# Where do you get the nylon hair / mylar and stuff to build bucktails for a dredge



## SailFishQUepos (Mar 18, 2010)

I'm using a ton of dredges and I was thinking instead of buying the dredges pre made, if I could find the hair and the heads I could just tie my own. Is there a website where they sell the supplies?

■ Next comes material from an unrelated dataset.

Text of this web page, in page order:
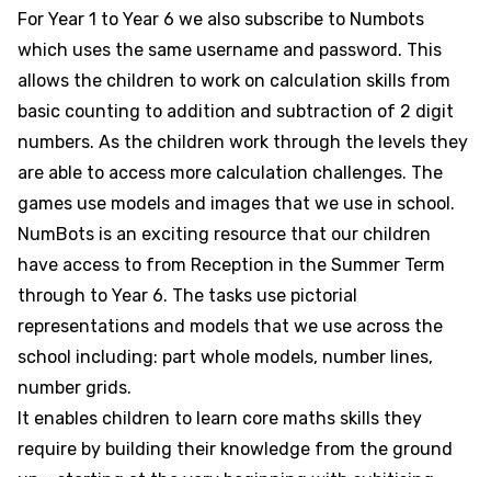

Here's a picture of the bucktail dredge and the bucktail.


----------



## Ocean Master (May 20, 2008)

Try any of the lure building supply websites.


----------



## compulsivehp (May 18, 2010)

I have bought from hedroninc.com and barlowstackle.com. Hedron is in S FL and get here pretty quick.


----------



## SeaBit (Jan 22, 2008)

We used Christmas tinsel, (not the shiny aluminum kind....the plastic kind that looks exactly like the stuff in your pics). Also, we bought all our jig hair from Fishair Enterprises. It's really good stuff.


----------



## timeflies (Oct 3, 2007)

that is flashabou in the picture


----------



## bit wright (Feb 27, 2013)

I buy all my stuff from this company: www.do-itmolds.com 
They have just about everything you will want for doing that kind of work.


----------



## Buckyt (Oct 1, 2007)

Jann's netcraft probably has this. I have used Christmas tinsel and it lost it's shine pretty quick but it did catch fish.


----------